No juzgues algo por su apariencia

La profesora en ciencias de la nutrición Heather Eicher-Miller, de la Purdue University, llevó a cabo un interesante estudio. Ella y su equipo se propusieron descubrir si la cantidad de procesamiento al cual se somete a un alimento afecta a sus nutrientes y su aporte de energía. Desglosaron el procesamiento de alimentos en cinco categorías: mínimamente procesados, procesados para la conservación, procesados con una mezcla combinada de ingredientes, procesados ​​listos para el consumo y alimentos/comidas preparados.

Los investigadores utilizaron las Dietary Guidelines for Americans como su línea de base. Las directrices recomiendan que los estadounidenses reduzcan su consumo de grasas saturadas, azúcares, colesterol y sodio y aumenten el de fibra dietética, vitamina D, calcio y potasio.

Eicher-Miller y su equipo encontraron que ninguna de las categorías de alimentos procesados ​​fueron siempre "saludables" o "poco saludables".

"Lo que encontramos fue que el nivel de procesamiento fue realmente un factor determinante de menor importancia en la contribución de nutrientes y energía", dijo Eicher-Miller. "Tal vez el consejo más importante que sale de este estudio para los consumidores es que no debemos permitir que el nivel de procesamiento defina lo que pensamos acerca de un alimento en particular".

La dietista registrada Pamela Nisevich Bede dice que ella considera a los alimentos procesados sanos, como otra opción en una dieta bien equilibrada.

"Creo que en algunos casos los alimentos procesados ​​realmente encajan en la dieta", afirma Nisevich Bede, "por ejemplo, las hortalizas en conserva". Explicó, "Si tomas una verdura enlatada sin sal que se procesa muy cerca del campo, tiene la profundidad de los nutrientes. No es alta en calorías. A veces no tiene una gran cantidad de aditivos. Lo mismo aplica para los alimentos congelados. Para muchos de los consumidores esos productos son más baratos que lo que podríamos llamar el producto regular".

Si todo esto suena obvio, sí, es obvio pero hay que decirlo. Cuando los alimentos procesados ​​son demonizados, los consumidores podrían incluir menos a los buenos alimentos procesados ​​en su dieta a pesar de que el alimento en cuestión sea una opción saludable y económica.
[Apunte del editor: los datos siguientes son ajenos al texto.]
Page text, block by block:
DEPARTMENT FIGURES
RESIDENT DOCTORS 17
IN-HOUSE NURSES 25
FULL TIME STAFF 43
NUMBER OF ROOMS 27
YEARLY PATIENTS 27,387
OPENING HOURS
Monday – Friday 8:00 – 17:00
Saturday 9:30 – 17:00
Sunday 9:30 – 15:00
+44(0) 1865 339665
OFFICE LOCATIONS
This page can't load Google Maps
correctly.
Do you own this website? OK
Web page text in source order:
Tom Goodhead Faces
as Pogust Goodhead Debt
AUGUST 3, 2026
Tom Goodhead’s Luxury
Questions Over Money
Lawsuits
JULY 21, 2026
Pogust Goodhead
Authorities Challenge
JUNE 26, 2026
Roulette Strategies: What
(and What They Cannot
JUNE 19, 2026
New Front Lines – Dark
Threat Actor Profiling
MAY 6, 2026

"Realmente tenemos que considerar a cada alimento en forma individual", asegura Eicher-Miller, "y leer la etiqueta nutricional para tomar una decisión informada sobre si un alimento en particular es una buena opción".

Cómo comprar comida

Jayson y Mira Calton, autores de "Rich Food Poor Food: The Ultimate Grocery Purchasing System", ofrecen un proceso de tres pasos para la compra de alimentos procesados ​​en el supermercado.

PASO 1: IGNORA LA CARTELERA

La cartelera es la parte frontal del envase del alimento. Los Caltons son demasiado educados como para llamar a algunos carteles "una guarida de mentiras", pero yo no. Algunos carteles son una cueva de mentiras.

"La mayoría de las palabras en las etiquetas nunca quieren decir lo que pensamos que quieren decir", dice Mira Calton. "La palabra 'natural' actualmente vende más que la palabra 'orgánico' por dos a uno, razón por la cual la ves en las etiquetas. Pero esos alimentos 'naturales' todavía podría tener hormonas, pesticidas, antibióticos, lodos residuales, ingeniería genética, almidón modificado. 'Natura' es el jarabe de maíz de alta fructosa".

PASO 2: IGNORA LOS DATOS NUTRICIONALES

Esta es la parte de la etiqueta que te indica la cantidad de sodio o la cantidad de carbohidratos que hay en cada porción. "A menos que estés contando algo muy específico, tales como las calorías o carbohidratos, no es muy útil", asegura Calton.

PASO 3: Lee los ingredientes

"La lista de ingredientes es el último bastión de esperanza para el consumidor consciente por la salud", dice Calton. Aquí es donde encuentras lo que estás poniendo adentro de tu cuerpo, lo que está en el producto y cuánto se ha procesado.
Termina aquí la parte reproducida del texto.